What the task asks >> Where a line of the material contains the string "command", copy that line.

^^^^

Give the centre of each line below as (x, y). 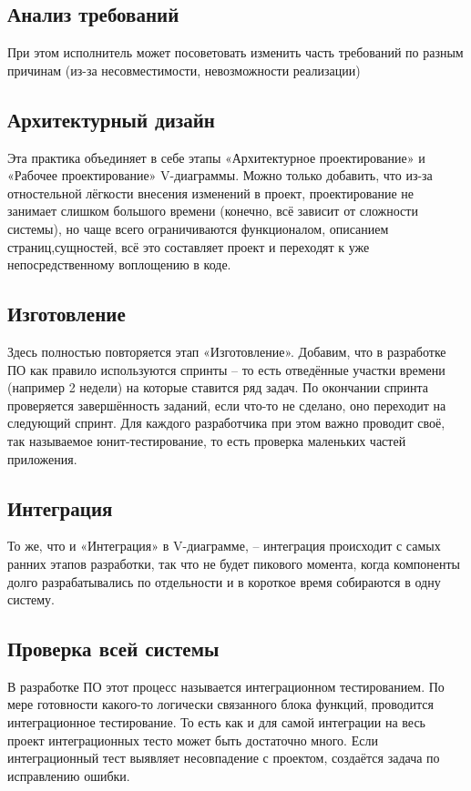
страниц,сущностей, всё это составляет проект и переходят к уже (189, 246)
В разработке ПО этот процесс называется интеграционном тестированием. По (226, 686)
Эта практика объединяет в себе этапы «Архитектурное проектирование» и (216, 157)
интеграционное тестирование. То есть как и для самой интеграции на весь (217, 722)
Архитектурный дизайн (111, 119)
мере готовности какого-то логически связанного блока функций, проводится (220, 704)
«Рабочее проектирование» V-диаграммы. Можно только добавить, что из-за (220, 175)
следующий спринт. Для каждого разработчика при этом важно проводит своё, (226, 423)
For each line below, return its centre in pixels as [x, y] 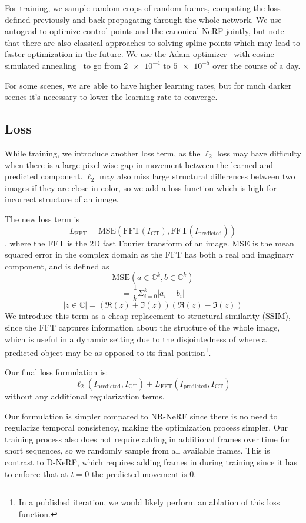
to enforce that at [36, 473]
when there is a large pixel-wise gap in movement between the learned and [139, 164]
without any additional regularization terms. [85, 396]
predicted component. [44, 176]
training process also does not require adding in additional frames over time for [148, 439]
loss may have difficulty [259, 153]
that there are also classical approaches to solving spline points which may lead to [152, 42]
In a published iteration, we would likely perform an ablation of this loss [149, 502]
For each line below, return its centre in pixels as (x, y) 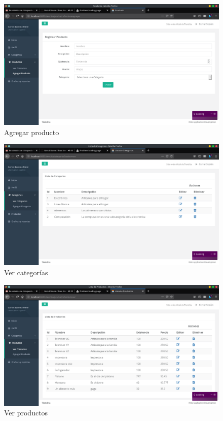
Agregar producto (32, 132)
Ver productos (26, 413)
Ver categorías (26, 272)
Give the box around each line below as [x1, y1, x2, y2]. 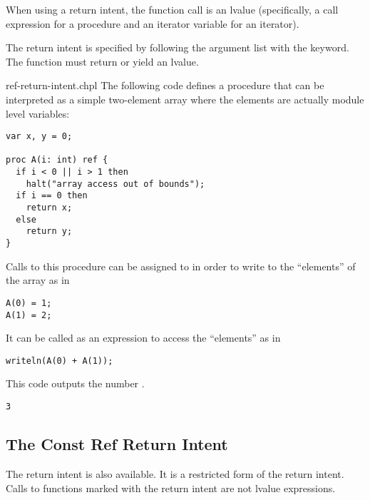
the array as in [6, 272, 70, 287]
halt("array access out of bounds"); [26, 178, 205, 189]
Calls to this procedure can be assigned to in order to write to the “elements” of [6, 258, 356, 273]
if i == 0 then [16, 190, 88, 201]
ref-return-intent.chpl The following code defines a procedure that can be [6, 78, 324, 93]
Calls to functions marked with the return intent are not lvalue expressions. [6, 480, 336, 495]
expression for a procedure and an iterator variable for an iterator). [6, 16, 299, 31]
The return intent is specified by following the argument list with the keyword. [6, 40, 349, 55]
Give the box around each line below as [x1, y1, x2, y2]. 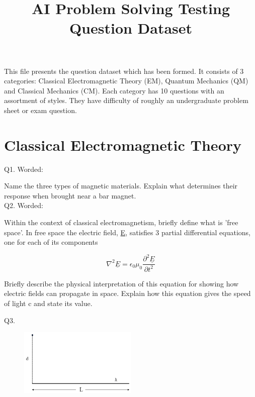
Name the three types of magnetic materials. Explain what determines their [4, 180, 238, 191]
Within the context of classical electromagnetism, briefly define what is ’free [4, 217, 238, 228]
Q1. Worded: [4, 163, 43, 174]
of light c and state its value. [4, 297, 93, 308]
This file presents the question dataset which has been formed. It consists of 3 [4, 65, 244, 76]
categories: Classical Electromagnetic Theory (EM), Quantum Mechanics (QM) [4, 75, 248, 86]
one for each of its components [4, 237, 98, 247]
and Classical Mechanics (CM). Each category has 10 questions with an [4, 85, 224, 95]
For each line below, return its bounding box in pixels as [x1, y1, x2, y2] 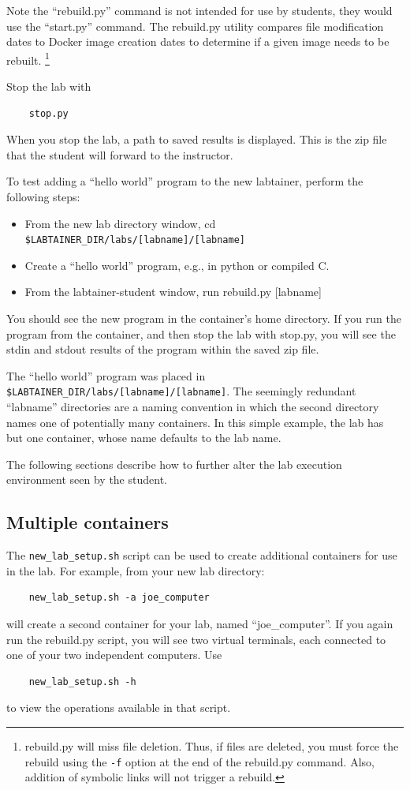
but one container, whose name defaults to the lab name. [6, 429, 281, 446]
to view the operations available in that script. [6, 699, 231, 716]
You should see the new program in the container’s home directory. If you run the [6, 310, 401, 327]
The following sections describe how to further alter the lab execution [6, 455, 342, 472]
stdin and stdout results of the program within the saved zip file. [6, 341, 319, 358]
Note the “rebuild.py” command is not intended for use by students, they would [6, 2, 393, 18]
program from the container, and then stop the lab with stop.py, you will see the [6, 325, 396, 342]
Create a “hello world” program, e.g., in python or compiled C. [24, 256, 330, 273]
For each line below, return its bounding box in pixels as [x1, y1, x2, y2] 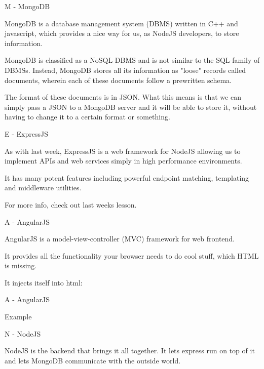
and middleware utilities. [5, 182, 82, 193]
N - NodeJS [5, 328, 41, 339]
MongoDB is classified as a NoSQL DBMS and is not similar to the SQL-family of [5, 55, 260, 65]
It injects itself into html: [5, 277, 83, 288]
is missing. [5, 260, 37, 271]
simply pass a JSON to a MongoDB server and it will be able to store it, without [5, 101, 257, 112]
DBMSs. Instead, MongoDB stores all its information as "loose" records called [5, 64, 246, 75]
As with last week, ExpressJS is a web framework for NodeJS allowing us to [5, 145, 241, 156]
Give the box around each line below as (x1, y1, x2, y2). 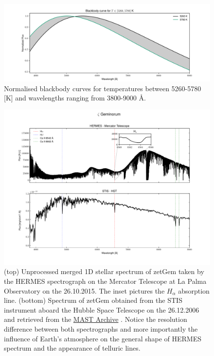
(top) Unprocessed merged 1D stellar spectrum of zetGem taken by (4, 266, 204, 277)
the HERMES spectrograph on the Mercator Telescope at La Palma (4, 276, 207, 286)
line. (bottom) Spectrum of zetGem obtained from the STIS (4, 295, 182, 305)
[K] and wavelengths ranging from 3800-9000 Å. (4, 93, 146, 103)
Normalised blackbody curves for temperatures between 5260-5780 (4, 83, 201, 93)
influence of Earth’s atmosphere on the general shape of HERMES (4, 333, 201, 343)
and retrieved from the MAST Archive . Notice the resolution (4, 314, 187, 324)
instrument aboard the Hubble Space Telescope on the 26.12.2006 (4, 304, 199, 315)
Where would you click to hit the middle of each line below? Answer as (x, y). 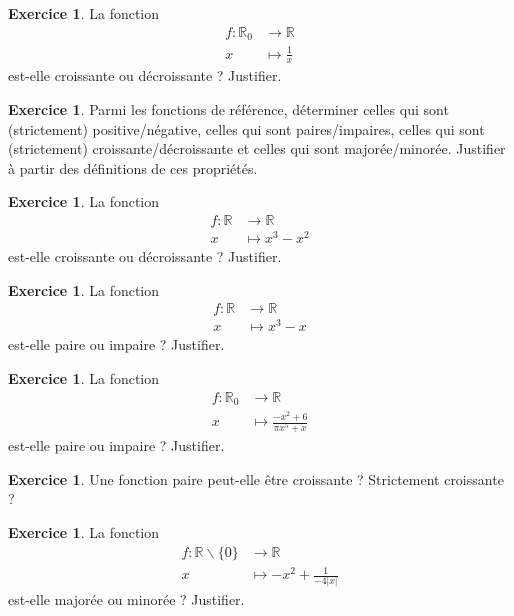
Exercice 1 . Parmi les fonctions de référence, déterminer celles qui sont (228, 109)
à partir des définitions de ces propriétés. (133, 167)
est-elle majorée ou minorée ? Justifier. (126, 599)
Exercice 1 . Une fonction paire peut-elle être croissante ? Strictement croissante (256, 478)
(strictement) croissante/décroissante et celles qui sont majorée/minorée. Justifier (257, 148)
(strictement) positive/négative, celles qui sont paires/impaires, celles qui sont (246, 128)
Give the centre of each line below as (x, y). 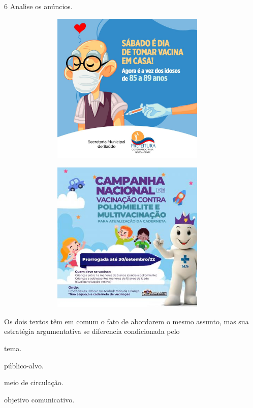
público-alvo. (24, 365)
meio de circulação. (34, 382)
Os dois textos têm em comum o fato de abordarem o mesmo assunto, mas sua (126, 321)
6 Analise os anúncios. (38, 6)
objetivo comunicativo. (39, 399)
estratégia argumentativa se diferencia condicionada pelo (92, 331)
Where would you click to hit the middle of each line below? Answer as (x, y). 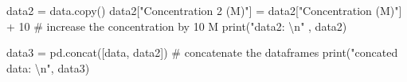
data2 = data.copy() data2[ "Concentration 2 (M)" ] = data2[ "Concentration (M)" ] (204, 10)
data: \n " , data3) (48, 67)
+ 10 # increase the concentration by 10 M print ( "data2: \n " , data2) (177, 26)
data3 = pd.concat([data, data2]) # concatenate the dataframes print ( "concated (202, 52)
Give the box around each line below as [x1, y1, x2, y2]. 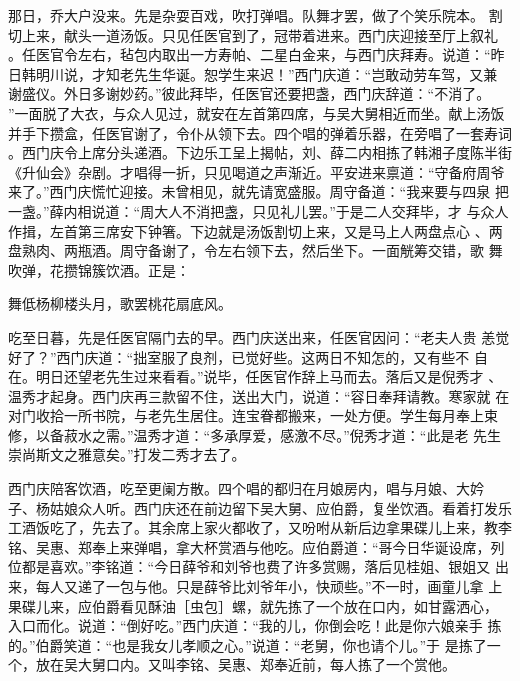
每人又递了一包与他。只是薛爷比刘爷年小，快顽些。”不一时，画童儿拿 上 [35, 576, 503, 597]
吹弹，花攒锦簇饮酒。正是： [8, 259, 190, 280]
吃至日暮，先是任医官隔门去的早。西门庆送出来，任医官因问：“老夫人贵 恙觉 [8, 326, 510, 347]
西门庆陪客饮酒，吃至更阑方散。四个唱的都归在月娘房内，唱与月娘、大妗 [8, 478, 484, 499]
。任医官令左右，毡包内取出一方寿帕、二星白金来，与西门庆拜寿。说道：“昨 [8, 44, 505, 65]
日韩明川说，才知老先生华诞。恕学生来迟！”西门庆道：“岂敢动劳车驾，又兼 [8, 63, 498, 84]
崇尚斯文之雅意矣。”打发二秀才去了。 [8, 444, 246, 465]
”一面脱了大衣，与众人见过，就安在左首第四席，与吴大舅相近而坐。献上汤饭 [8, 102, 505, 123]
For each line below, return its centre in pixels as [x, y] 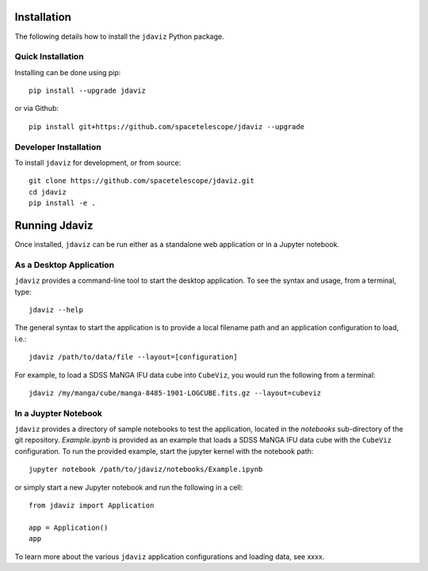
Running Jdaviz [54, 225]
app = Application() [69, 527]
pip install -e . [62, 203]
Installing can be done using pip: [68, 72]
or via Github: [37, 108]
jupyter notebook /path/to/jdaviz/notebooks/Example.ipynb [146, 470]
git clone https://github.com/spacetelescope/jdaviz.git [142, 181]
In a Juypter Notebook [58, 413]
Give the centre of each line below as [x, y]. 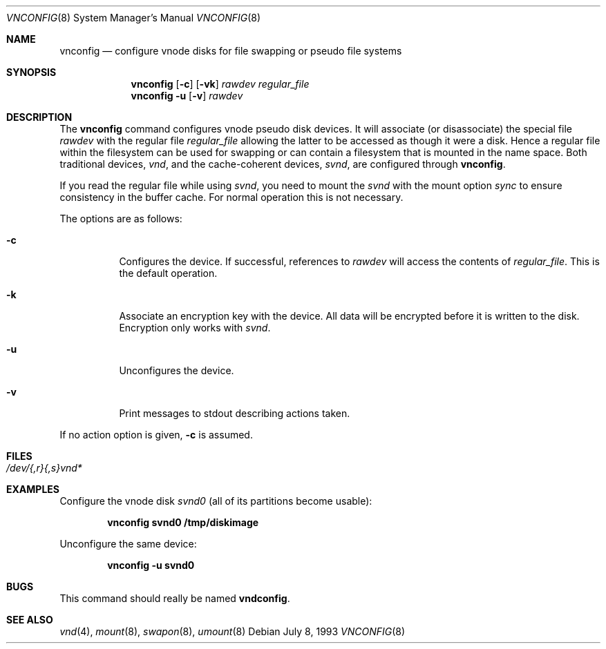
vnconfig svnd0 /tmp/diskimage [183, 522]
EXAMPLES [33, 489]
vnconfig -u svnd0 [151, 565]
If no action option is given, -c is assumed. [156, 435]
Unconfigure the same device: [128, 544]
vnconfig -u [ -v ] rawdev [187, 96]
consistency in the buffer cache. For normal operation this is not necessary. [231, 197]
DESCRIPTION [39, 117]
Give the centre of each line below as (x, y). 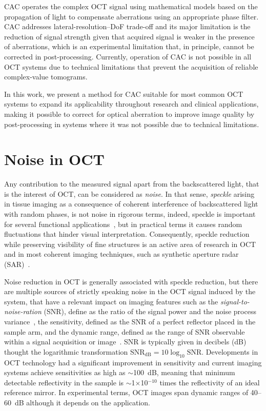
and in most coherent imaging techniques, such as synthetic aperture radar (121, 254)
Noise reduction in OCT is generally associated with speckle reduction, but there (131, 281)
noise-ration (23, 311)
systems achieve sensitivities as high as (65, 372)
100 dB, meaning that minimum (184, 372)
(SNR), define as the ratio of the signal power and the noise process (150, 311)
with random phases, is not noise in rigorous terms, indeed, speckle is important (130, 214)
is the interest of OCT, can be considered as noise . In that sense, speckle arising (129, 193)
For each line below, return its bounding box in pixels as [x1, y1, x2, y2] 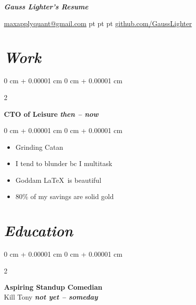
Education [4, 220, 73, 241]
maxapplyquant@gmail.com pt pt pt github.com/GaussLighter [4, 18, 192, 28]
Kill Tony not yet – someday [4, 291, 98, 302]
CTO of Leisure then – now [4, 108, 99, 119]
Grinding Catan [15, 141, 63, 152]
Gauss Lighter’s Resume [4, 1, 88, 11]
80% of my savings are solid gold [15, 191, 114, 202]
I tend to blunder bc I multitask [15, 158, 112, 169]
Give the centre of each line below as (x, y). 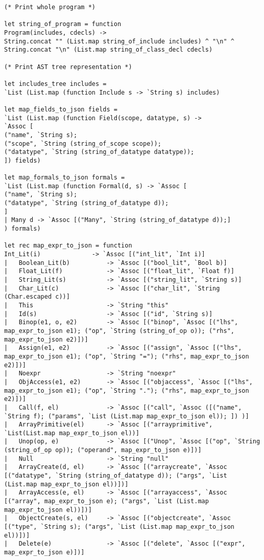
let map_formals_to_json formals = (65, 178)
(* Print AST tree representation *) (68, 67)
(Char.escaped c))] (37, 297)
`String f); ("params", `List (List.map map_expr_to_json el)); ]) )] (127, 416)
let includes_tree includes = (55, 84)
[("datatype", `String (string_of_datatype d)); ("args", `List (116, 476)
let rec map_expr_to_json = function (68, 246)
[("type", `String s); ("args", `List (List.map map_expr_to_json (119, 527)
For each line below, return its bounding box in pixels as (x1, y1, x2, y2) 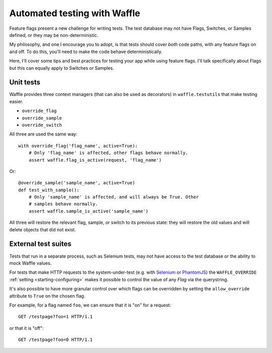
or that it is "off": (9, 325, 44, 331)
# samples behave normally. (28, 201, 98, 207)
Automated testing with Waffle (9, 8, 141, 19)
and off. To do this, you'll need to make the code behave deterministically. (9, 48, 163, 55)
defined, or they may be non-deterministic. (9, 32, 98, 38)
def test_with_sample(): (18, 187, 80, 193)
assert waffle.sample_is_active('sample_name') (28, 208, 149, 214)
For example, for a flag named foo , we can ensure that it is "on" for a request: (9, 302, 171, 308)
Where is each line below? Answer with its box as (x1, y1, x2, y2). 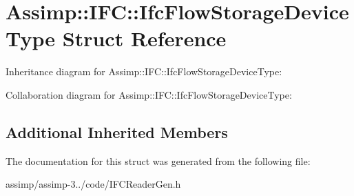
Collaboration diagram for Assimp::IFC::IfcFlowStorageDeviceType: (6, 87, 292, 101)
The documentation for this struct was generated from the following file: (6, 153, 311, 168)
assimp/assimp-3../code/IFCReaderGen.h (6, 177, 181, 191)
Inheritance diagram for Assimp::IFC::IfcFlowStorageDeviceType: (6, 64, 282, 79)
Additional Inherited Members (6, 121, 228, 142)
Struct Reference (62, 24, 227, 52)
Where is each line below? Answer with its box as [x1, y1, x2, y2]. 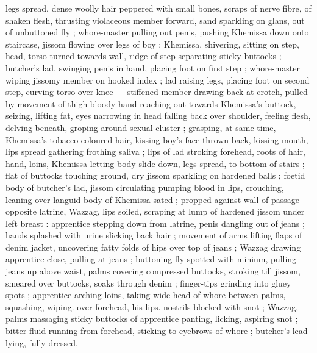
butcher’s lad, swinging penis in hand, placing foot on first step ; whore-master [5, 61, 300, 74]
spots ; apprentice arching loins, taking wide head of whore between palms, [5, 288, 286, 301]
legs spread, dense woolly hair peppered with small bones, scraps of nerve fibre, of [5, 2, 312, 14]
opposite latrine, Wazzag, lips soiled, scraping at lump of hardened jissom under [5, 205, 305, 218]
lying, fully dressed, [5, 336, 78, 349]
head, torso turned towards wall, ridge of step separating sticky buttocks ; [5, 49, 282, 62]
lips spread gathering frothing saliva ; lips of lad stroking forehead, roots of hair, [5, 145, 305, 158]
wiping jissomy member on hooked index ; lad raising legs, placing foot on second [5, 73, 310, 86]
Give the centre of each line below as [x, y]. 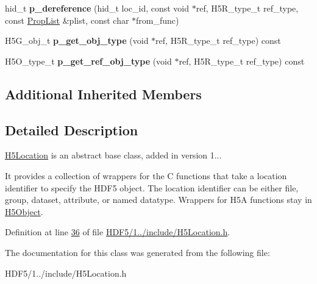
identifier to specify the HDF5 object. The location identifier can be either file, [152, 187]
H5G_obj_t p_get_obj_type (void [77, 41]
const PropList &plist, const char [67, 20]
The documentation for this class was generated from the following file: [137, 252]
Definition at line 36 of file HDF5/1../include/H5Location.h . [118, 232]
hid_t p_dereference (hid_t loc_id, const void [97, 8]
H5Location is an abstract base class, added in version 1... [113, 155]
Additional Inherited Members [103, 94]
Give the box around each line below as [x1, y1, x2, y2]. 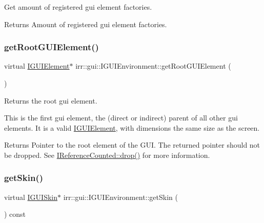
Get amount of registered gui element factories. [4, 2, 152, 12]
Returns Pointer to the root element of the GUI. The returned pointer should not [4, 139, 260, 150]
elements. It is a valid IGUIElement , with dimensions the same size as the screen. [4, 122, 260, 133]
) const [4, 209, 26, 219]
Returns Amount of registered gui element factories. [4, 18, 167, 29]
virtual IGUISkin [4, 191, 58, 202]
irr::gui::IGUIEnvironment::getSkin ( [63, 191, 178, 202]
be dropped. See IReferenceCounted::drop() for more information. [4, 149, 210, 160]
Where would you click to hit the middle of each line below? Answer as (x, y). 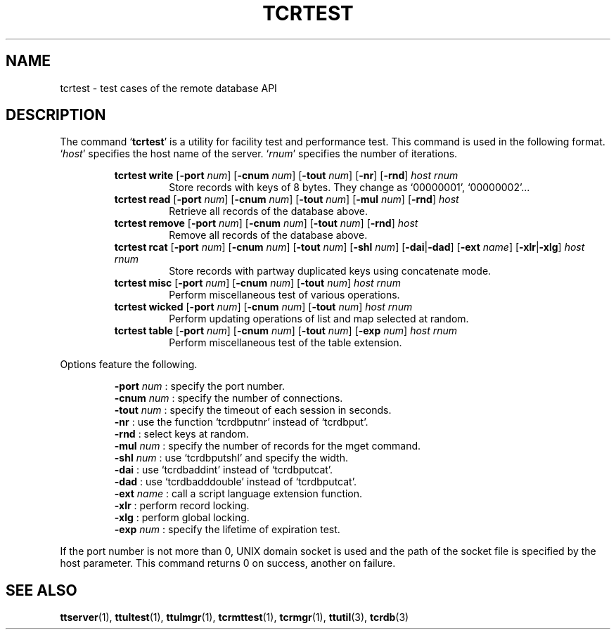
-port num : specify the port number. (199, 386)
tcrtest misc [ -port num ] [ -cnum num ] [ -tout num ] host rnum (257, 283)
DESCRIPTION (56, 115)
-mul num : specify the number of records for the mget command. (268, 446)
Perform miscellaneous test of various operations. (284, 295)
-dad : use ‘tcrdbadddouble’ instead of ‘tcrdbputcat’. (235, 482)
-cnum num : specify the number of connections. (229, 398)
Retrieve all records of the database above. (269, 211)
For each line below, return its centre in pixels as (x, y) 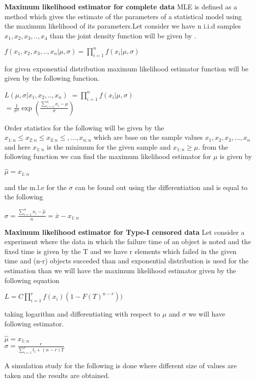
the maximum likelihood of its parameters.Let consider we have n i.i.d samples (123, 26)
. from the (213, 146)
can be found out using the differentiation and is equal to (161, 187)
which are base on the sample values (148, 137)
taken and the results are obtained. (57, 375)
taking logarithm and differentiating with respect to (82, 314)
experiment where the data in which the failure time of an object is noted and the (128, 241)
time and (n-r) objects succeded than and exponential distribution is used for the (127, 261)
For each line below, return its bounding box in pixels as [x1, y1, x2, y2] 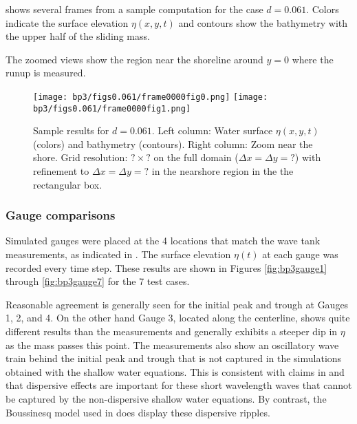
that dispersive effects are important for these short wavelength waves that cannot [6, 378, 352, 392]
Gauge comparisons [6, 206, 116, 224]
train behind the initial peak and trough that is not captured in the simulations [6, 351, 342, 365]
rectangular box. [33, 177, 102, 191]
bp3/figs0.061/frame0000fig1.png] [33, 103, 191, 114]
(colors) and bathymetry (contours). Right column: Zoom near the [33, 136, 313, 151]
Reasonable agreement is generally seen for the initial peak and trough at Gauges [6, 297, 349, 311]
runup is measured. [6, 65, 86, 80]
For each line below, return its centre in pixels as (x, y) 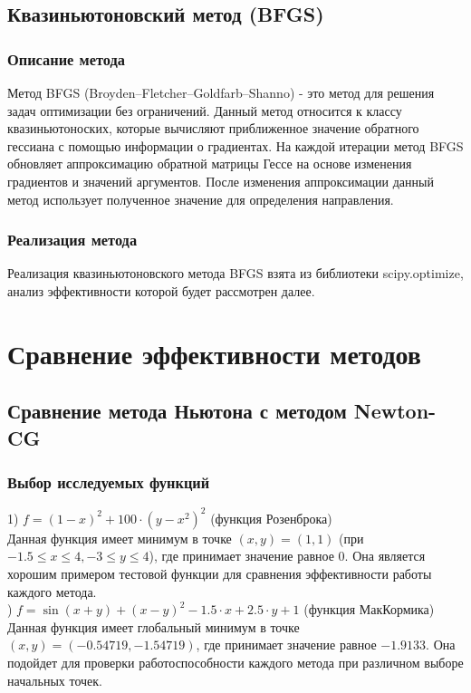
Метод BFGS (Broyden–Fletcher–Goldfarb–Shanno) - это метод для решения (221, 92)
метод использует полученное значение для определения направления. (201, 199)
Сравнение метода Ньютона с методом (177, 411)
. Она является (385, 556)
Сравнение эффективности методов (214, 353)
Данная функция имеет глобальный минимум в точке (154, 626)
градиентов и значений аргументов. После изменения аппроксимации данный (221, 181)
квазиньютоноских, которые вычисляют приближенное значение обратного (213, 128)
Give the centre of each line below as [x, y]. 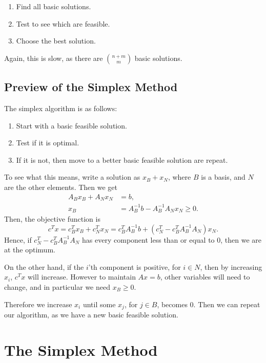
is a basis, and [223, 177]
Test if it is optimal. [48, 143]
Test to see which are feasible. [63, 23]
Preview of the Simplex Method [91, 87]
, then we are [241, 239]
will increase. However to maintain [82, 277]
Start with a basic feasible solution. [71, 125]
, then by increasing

^^^^

Response to this task >>
Note the “rebuild.py” command is not intended for use by students, they would [6, 2, 393, 18]
-mul num : specify the number of records for the mget command. (268, 446)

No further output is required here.